Beyond Airflow: The Radical Case for Mandatory Reproducibility in Polyglot Data Pipelines

The “works on my machine” problem has evolved. It used to mean your Python script threw an ImportError because you forgot to pin pandas. Now it means your entire Airflow DAG runs perfectly in staging but collapses in production because someone’s R script depends on a system library that exists on the data scientist’s MacBook but not your Alpine container. Apache Airflow’s growing ecosystem complexity and discoverability challenges have turned pipeline maintenance into archaeology, digging through layers of provider packages to figure out why yesterday’s successful run became today’s silent failure.
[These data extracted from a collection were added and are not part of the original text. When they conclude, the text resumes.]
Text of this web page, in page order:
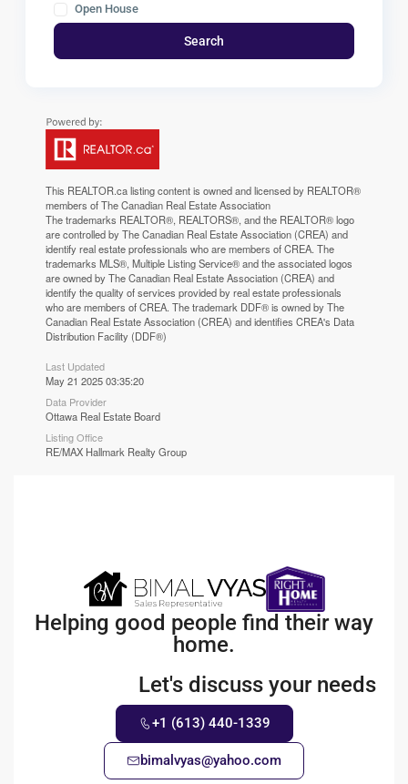
Open House
Search
This REALTOR.calisting content is owned and licensed by REALTOR®
members of TheCanadian Real Estate Association
The trademarks REALTOR®, REALTORS®, and the REALTOR® logo
are controlled by The Canadian Real Estate Association (CREA) and
identify real estate professionals who are members of CREA. The
trademarks MLS®, Multiple Listing Service® and the associated logos
are owned by The Canadian Real Estate Association (CREA) and
identify the quality of services provided by real estate professionals
who are members of CREA. The trademark DDF® is owned by The
Canadian Real Estate Association (CREA) and identifies CREA's Data
Distribution Facility (DDF®)
Last Updated
May 21 2025 03:35:20
Data Provider
Ottawa Real Estate Board
Listing Office
RE/MAX Hallmark Realty Group
Helping good people find their way
home.
Let's discuss your needs
+1 (613) 440-1339
bimalvyas@yahoo.com
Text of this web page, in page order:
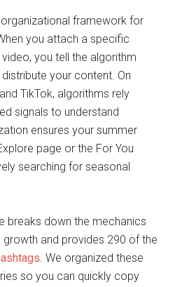
framework for
you attach a specific
you tell the algorithm
your content. On
TikTok, algorithms rely
signals to understand
ensures your summer
page or the For You
searching for seasonal
breaks down the mechanics
and provides 290 of the
. We organized these
so you can quickly copy
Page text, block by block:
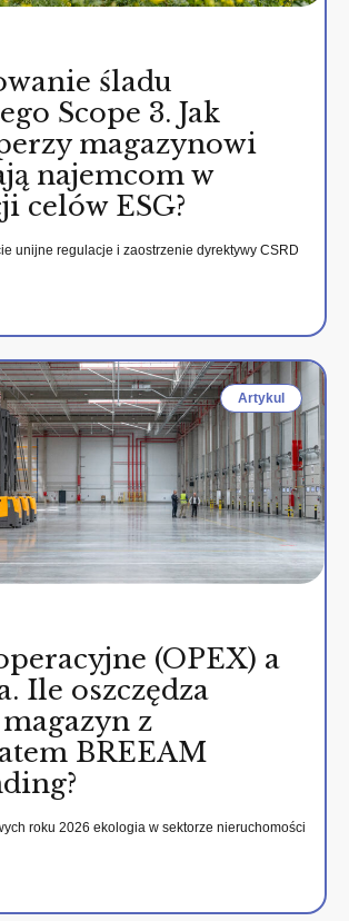
śladu
Scope 3. Jak
magazynowi
najemcom w
celów ESG?
unijne regulacje i zaostrzenie dyrektywy CSRD
Artykul
(OPEX) a
Ile oszczędza
z
BREEAM
roku 2026 ekologia w sektorze nieruchomości
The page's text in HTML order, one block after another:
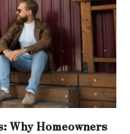
Why Homeowners
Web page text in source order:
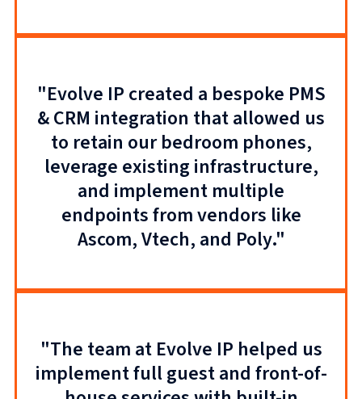
"Evolve IP created a bespoke PMS
& CRM integration that allowed us
to retain our bedroom phones,
leverage existing infrastructure,
and implement multiple
endpoints from vendors like
Ascom, Vtech, and Poly."
"The team at Evolve IP helped us
implement full guest and front-of-
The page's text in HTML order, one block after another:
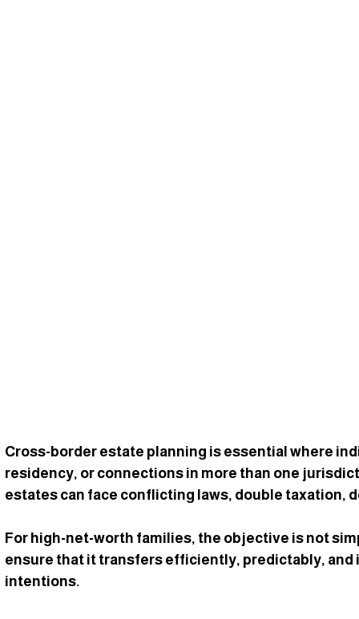
Cross-border estate planning is essential where
residency, or connections in more than one
estates can face conflicting laws, double taxation,
For high-net-worth families, the objective is not
ensure that it transfers efficiently, predictably, and
intentions.
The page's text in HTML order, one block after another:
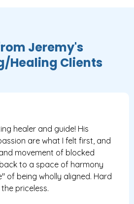
Jeremy's
Healing Clients
healer and guide! His
are what I felt first, and
movement of blocked
to a space of harmony
of being wholly aligned. Hard
priceless.
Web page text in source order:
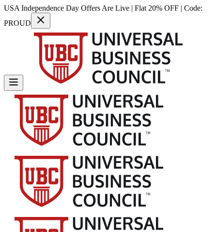
USA Independence Day Offers Are Live | Flat 20% OFF | Code:
PROUD
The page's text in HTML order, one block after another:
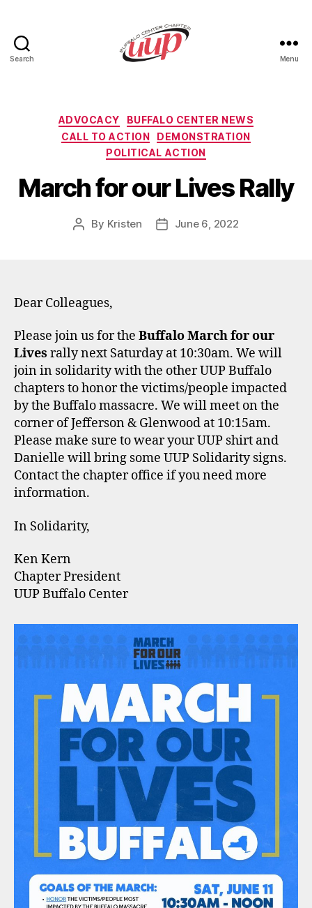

Abstract diagram showing polyglot data pipelines connecting R, Python, and Nix environments for reproducible builds — Modern data engineering requires strict reproducibility across heterogeneous environments, moving beyond simple Docker containers to functional constraint enforcement.

We’ve tried Docker. We’ve tried uv, renv, poetry, and Conda. Yet dependency drift still accumulates like plaque in an artery, silently, until the heart attack. A new experimental language called T (or tlang) proposes something more radical: what if reproducibility wasn’t opt-in, but mandatory by design? What if you literally couldn’t run a script without wrapping it in a reproducible pipeline block, sandboxed by Nix, with data flowing between R and Python via Apache Arrow IPC?

The proposal is equal parts compelling and confrontational. It asks data engineers to abandon mutable state, embrace functional programming constraints, and learn Nix, a tool with a learning curve steeper than the price of NVIDIA stock. But it might be the only honest solution to polyglot dependency drift.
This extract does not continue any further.